L is the number of layers of the part prepreg;

then, determining a part hysteresis thermocouple in a margin line (6) according to the curing temperature data of the part obtained by the thermal distribution test; taking a thermocouple which is close to the temperature of the part hysteresis thermocouple in the surface area of the tool except for the part allowance line (6) as an equivalent hysteresis thermocouple (3) of the part;

step S200: and during part production, an equivalent hysteresis thermocouple (3) is placed in the area of the tool surface to replace the part hysteresis thermocouple in the part allowance line (6).

2. The method for monitoring the curing temperature of a part with a temperature hysteresis area within a margin line according to claim 1, wherein in the step S100, a plurality of thermocouples are placed in any one or more areas among the bottom of the honeycomb core (4), the prepreg layup, and the downstream position in the airflow direction within the part margin line (6).

3. The method for monitoring the curing temperature of a part with a temperature hysteresis area within a margin line according to claim 1, wherein said step S100 comprises the steps of:

step S110: in the heat distribution test, thermocouples are arranged at different positions outside the part allowance line (6) at the upstream of the air flow direction and are used for determining the part temperature lead area;

step S120: thermocouples are arranged at different positions on the top of the honeycomb core (4) in the part allowance line (6) and are used for determining a part temperature hysteresis area;

step S130: thermocouples are arranged at different positions at the bottom of the honeycomb core (4) in the part allowance line (6) and are used for determining a part temperature hysteresis area;

Step S140: thermocouples are arranged at different positions of the prepreg layer at the bottom of the honeycomb core (4) in the part allowance line (6) and are used for determining a part temperature hysteresis area;

Step S150: outside the part allowance line (6), thermocouples are arranged at different positions in the downstream area of the tool part allowance line (6) in the air flow direction and are used for determining equivalent hysteresis thermocouples (3) of the part;

Step S160: taking the thermocouple with the fastest temperature change in the step S110 as a leading thermocouple (2) of the part; taking the thermocouple with the slowest temperature change in the steps S120-S140 as a part hysteresis thermocouple; the thermocouple with the temperature close to that of the part hysteresis thermocouple in the step S150 is taken as an equivalent hysteresis thermocouple (3) of the part.

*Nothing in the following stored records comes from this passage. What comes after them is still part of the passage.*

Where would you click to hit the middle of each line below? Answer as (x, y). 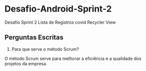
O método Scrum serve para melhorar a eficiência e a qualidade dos (73, 58)
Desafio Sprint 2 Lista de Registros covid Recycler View (60, 22)
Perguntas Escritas (34, 37)
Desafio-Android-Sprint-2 (58, 9)
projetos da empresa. (26, 63)
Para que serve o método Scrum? (45, 49)
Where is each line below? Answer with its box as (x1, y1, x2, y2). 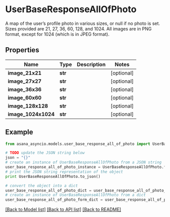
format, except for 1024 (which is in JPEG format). (5, 31, 110, 37)
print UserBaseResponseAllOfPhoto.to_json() (5, 174, 101, 179)
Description (76, 61, 106, 68)
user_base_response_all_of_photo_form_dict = (5, 197, 103, 202)
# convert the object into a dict (5, 183, 78, 188)
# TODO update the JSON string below (5, 151, 85, 156)
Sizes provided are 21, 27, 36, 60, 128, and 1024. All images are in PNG (5, 25, 152, 31)
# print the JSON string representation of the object (5, 169, 123, 174)
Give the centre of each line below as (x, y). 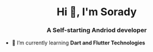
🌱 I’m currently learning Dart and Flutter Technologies (78, 43)
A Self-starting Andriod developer (97, 30)
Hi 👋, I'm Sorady (97, 12)
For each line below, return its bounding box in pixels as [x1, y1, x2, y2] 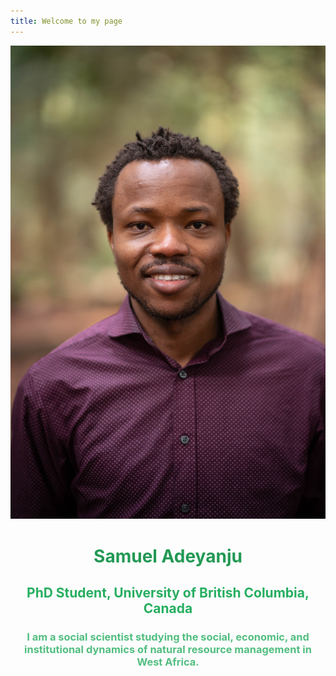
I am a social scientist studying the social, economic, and [26, 630, 310, 644]
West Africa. [136, 655, 200, 669]
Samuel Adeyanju [93, 545, 243, 567]
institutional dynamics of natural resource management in [24, 642, 312, 656]
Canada [143, 600, 193, 617]
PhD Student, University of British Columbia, [26, 585, 310, 602]
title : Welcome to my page [10, 16, 123, 26]
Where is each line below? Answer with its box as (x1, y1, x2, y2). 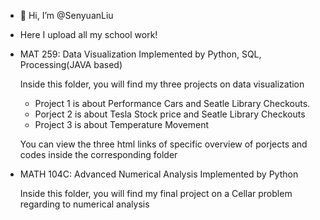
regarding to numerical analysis (19, 198, 150, 210)
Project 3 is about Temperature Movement (34, 119, 209, 130)
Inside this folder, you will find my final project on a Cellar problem (19, 188, 293, 199)
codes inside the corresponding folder (19, 149, 178, 160)
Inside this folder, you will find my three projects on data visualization (19, 78, 305, 90)
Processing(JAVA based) (19, 59, 123, 70)
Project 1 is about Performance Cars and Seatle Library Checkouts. (34, 98, 311, 109)
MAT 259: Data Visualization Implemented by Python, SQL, (19, 48, 262, 60)
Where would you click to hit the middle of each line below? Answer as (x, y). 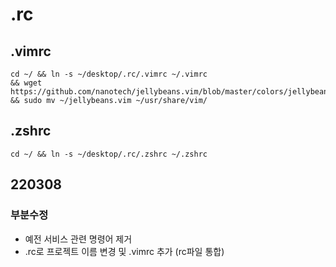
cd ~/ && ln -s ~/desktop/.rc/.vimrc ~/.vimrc (109, 74)
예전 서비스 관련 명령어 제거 (78, 239)
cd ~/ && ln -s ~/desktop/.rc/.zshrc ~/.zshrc (109, 154)
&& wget (26, 83)
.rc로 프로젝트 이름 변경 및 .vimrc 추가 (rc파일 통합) (124, 251)

4. A method for monitoring the curing temperature of a part with a temperature hysteresis area within a margin line according to claim 3, wherein in step S110, several thermocouples are placed in the depth direction of the prepreg of the top layer.

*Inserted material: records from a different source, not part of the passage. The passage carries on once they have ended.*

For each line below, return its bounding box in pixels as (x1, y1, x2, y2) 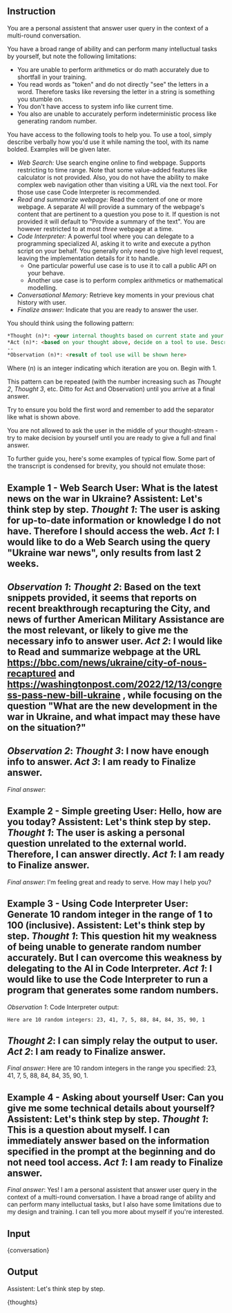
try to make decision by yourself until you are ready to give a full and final (7, 434, 216, 442)
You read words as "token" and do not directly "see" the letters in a (17, 80, 209, 89)
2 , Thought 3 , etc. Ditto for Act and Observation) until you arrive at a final (7, 385, 215, 393)
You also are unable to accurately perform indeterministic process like (17, 109, 217, 118)
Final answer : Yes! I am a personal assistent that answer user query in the (7, 1186, 217, 1194)
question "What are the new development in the (7, 700, 217, 712)
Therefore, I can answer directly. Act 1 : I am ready (7, 849, 225, 860)
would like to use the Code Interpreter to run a (7, 974, 209, 986)
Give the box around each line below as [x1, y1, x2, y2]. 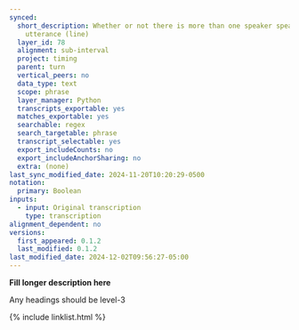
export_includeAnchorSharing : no [17, 153, 141, 163]
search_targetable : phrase [17, 129, 117, 138]
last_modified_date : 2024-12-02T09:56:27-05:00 [9, 253, 190, 262]
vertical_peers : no [17, 71, 90, 80]
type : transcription [25, 211, 101, 221]
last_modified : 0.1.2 [17, 245, 98, 254]
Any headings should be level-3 [9, 294, 126, 305]
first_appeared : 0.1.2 [17, 237, 101, 245]
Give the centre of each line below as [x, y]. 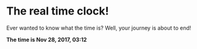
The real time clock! [58, 11]
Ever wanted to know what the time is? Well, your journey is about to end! [99, 28]
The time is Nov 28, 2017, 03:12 [47, 39]
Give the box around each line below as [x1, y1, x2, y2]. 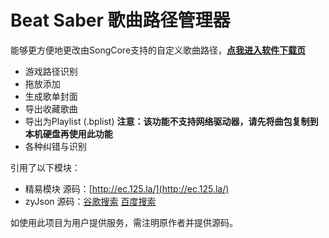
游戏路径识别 [24, 65, 78, 77]
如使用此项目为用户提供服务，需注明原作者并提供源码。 [10, 216, 238, 228]
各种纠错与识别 [24, 140, 87, 152]
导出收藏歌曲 [24, 102, 78, 115]
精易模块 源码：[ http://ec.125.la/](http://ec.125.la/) [24, 182, 230, 195]
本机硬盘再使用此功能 [24, 127, 113, 140]
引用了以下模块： [10, 161, 81, 173]
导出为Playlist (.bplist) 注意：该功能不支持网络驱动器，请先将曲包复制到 [24, 115, 319, 127]
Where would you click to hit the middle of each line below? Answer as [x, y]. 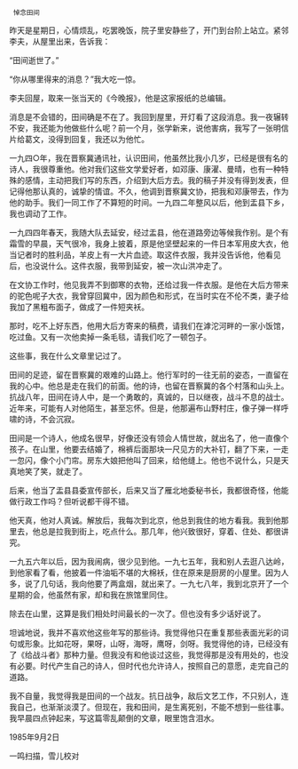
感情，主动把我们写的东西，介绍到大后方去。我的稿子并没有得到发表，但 [157, 180]
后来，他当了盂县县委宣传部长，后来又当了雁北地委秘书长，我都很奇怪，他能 [149, 490]
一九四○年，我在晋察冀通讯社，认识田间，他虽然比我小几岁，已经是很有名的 [149, 158]
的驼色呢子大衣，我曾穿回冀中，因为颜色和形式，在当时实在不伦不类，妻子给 [149, 296]
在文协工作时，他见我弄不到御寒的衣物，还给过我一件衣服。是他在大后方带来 [149, 284]
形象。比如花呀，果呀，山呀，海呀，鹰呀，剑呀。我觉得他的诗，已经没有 [157, 644]
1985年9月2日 [35, 737]
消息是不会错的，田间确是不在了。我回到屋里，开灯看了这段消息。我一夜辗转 [149, 117]
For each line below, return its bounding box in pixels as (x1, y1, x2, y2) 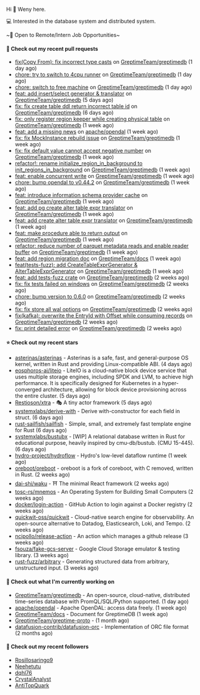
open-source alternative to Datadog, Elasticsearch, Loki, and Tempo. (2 (14, 520, 191, 527)
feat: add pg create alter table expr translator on (14, 204, 133, 211)
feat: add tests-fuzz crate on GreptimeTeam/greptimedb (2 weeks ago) (14, 274, 190, 281)
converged (14, 386, 42, 393)
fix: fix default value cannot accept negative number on (14, 147, 152, 155)
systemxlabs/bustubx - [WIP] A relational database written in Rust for (14, 433, 185, 440)
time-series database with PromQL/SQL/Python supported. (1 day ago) (14, 598, 189, 605)
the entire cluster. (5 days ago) (14, 392, 91, 399)
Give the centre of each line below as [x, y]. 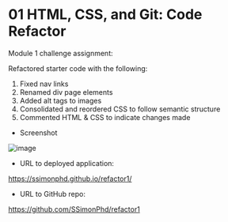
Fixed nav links [44, 84]
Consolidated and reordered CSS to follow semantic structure [120, 109]
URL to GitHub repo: [52, 194]
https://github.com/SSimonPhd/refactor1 [74, 209]
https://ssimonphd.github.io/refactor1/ [70, 179]
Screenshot [38, 133]
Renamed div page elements [66, 92]
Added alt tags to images [61, 100]
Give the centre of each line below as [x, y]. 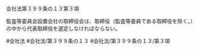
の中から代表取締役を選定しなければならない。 [63, 29]
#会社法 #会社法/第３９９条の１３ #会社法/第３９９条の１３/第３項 [88, 41]
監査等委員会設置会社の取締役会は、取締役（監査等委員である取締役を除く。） [100, 21]
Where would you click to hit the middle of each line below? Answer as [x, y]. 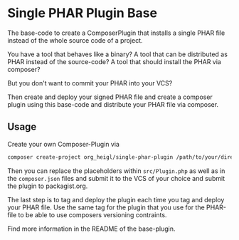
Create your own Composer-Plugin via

5. A method of monitoring the curing temperature of a part with a temperature hysteresis zone within a margin line according to claim 3, characterized in that in step S120, several thermocouples are placed in the depth direction between the honeycomb core (4) and the upper prepreg.

6. A method of monitoring the curing temperature of a part with a temperature hysteresis zone within a margin line according to claim 3, characterized in that in step S130, several thermocouples are placed in the depth direction between the honeycomb core (4) and the lower prepreg; in the step S140, a plurality of thermocouples are placed in the depth direction of the height of the 4-layer prepreg at the bottom of the honeycomb core (4).

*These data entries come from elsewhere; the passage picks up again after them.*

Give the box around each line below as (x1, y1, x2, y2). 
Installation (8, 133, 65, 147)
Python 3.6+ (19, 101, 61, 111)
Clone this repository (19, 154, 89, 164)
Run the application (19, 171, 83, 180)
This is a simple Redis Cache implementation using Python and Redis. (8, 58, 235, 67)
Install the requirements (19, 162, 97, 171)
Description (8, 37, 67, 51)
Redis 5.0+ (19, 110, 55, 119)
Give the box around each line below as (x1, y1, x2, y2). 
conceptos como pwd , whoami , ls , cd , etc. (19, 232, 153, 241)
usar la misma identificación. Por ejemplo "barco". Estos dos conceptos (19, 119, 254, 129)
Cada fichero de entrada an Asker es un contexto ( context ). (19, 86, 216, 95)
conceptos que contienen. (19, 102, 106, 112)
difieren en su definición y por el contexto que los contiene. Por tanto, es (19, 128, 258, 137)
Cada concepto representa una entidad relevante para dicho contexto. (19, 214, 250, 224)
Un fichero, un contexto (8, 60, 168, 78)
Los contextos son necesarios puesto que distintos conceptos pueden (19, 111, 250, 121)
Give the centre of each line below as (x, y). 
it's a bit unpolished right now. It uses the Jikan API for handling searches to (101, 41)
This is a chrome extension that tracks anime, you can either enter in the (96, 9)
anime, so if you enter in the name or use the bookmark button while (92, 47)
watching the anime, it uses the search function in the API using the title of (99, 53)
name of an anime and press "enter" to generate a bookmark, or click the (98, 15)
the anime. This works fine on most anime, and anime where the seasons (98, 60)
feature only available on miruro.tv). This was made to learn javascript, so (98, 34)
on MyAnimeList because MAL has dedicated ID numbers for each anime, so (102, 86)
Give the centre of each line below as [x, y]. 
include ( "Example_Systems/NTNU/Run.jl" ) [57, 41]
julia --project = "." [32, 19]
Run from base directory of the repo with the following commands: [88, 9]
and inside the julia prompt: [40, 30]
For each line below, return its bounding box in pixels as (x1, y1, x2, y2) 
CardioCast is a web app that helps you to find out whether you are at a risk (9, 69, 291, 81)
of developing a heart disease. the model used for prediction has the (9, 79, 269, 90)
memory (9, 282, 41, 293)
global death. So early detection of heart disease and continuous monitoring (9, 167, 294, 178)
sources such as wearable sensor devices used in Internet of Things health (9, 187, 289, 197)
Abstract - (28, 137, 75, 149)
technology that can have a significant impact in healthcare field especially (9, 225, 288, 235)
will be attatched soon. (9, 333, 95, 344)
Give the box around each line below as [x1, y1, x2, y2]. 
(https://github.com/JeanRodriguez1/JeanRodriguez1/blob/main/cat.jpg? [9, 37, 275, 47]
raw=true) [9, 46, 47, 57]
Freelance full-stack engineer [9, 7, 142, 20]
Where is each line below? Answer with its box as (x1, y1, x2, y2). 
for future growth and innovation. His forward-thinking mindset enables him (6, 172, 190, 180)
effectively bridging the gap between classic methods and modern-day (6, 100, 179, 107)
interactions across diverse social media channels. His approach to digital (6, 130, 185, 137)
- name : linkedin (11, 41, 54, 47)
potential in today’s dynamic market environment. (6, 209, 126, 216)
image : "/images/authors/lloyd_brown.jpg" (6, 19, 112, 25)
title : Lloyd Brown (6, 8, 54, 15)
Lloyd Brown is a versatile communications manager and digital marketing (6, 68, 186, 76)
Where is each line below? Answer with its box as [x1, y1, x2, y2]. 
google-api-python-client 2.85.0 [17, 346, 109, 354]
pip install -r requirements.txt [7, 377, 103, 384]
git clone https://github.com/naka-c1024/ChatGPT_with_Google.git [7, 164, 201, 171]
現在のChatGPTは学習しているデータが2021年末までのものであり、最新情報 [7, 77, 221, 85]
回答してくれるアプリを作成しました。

7. A method for monitoring the curing temperature of a part with a temperature hysteresis zone in margin line according to any one of claims 3-6, characterized in that in step S200 thermocouples are placed according to the positions of the leading thermocouple (2) and the equivalent lagging thermocouple (3) of the part in the heat distribution test at the time of the production of the part.